Ligação direta com a prefeitura

Além de integrar a reserva da Polícia Militar, ele mantinha vínculo direto com a administração municipal. Ele atuou como assessor especial e segurança pessoal do então prefeito de Teodoro Sampaio, José Alves da Cruz (PL), conhecido como Bitinho. No município, o ex-sargento também exerceu a função de coordenador disciplinar de uma escola militarizada, o que ampliava seu acesso a crianças e adolescentes.
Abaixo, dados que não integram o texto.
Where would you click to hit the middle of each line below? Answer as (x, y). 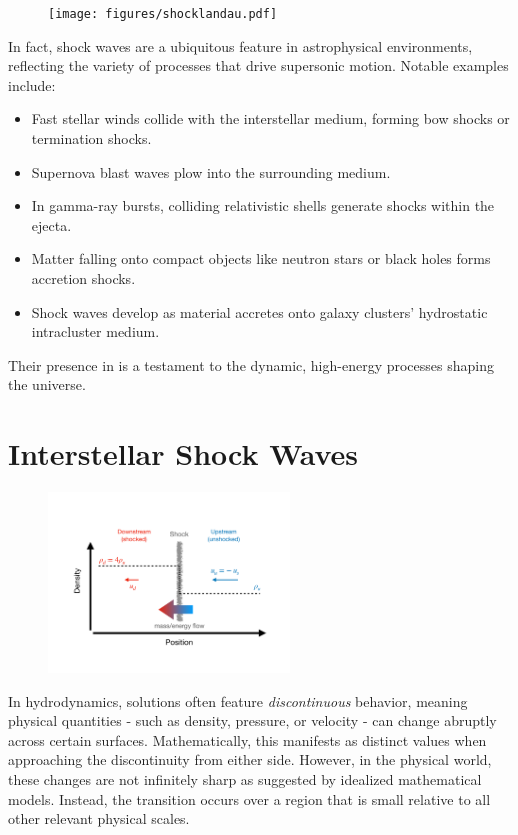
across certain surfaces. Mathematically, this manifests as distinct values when (247, 739)
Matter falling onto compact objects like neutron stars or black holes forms (261, 258)
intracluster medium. (95, 331)
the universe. (47, 384)
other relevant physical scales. (99, 818)
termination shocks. (91, 138)
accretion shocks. (83, 278)
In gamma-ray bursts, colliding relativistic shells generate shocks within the (263, 205)

As investigações indicam que a proximidade com o poder público e a posição de autoridade foram utilizadas como instrumentos para facilitar a aproximação das vítimas.

Aliciamento e vulnerabilidade social

De acordo com os investigadores, o ex-sargento se aproveitava de crianças e adolescentes entre 10 e 14 anos, em sua maioria pertencentes a famílias em extrema vulnerabilidade social. O objetivo seria o aliciamento sexual por meio da oferta de auxílios assistenciais.

Relatos apontam que o militar oferecia cestas básicas, chocolates e até botijões de gás às famílias das vítimas como forma de cooptação, prática que teria se repetido ao longo do tempo.

Tentativas de intimidação

Além das acusações de importunação sexual, o o ex-sargento também responde a um processo por ameaça. Após a repercussão inicial do caso, o PM inativo teria tentado intimidar vítimas e familiares, pressionando-os a assinar abaixo-assinados com declarações de inocência.

Familiares relataram, sob anonimato, que houve tentativa de coação para assinatura de documentos afirmando que “nunca presenciaram” abusos. Há indícios de que esses papéis chegaram a circular dentro de unidades de ensino do município.

Investigações em andamento

O Ministério Público da Bahia informou que as investigações seguem em curso, com foco na responsabilização penal dos envolvidos e na garantia da proteção integral de crianças e adolescentes.

O órgão reforça que denúncias de abuso e exploração sexual podem ser feitas por meio do Disque 100, do Ministério dos Direitos Humanos, e também ao MP-BA, pelo Disque 127 ou pelos canais oficiais de atendimento da instituição.